Netgate Discussion Forum
    • Categories
    • Recent
    • Tags
    • Popular
    • Users
    • Search
    • Register
    • Login
    Introducing Netgate Nexus: Multi-Instance Management at Your Fingertips.

    Netgate 4200 freeze and a possible fix

    Scheduled Pinned Locked Moved Hardware
    27 Posts 4 Posters 1.2k Views 4 Watching
    Loading More Posts
    • Oldest to Newest
    • Newest to Oldest
    • Most Votes
    Reply
    • Reply as topic
    Log in to reply
    This topic has been deleted. Only users with topic management privileges can see it.
    • stephenw10S Offline
      stephenw10 Netgate Administrator
      last edited by

      Yes, if the ISP device is connected directly it will cause errors if it reboots and loses link. But it would also show specific link state change logs.

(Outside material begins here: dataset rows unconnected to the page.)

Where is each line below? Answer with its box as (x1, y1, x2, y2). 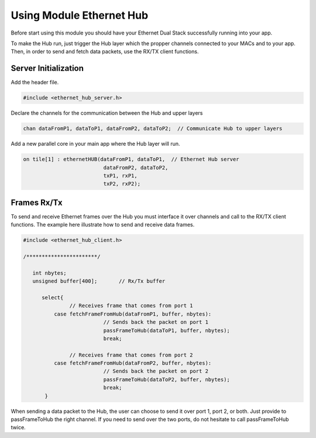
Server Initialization (11, 63, 84, 73)
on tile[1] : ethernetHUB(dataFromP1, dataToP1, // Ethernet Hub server (23, 156, 239, 163)
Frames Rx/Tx (11, 197, 63, 207)
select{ (42, 294, 64, 301)
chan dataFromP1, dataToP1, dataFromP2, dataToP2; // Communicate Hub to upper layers (23, 125, 283, 132)
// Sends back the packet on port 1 (103, 319, 209, 326)
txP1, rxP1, (103, 172, 138, 179)
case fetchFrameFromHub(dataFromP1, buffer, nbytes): (53, 310, 212, 317)

      1 Reply Last reply Reply Quote 0
      • B Offline
        belajasmert
        last edited by

        Looking at timestamps of events on client devices, I can see that at 00:08 and 04:16 on the 9th Feb a large number of IoT devices lost connectivity.

        So, whatever happened, happened sometime after midnight but there is nothing on any logs near those times. All quiet and normal, and those sendto errors are almost 100% caused by me power cycling the ISP device.

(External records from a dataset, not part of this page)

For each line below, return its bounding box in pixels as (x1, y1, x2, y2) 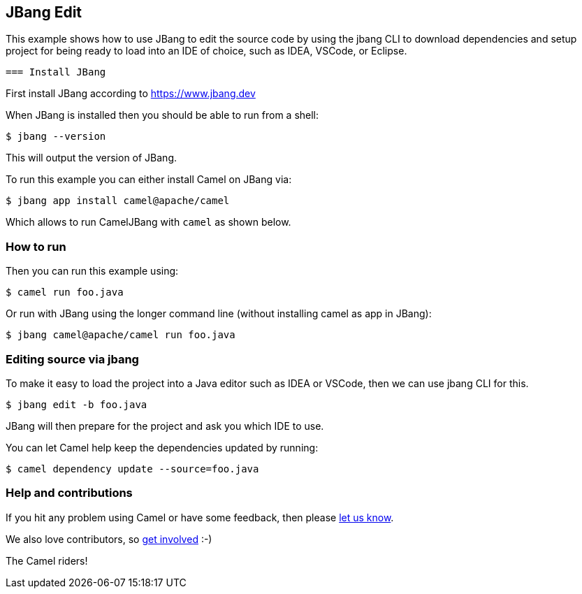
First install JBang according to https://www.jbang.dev (6, 87, 256, 100)
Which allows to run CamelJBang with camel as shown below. (6, 216, 291, 229)
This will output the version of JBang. (6, 152, 177, 164)
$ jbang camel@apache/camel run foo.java (6, 329, 235, 341)
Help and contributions (6, 486, 133, 500)
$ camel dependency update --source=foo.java (6, 463, 259, 475)
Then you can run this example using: (6, 265, 179, 277)
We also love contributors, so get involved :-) (6, 533, 212, 545)

        So, I'll wait and see if this repeats and then maybe disable the only hardware offloading setting not yet disabled.

        1 Reply Last reply Reply Quote 0
        • stephenw10S Offline
          stephenw10 Netgate Administrator
          last edited by

          Hmm, hard to imagine how it could be anything on the firewall with nothing logged at all. 🤔

          Do you have multiple gateways defined? Do you have the system default gateway still set to automatic?
          It may be defaulting to something invalid. Though that would also be logged.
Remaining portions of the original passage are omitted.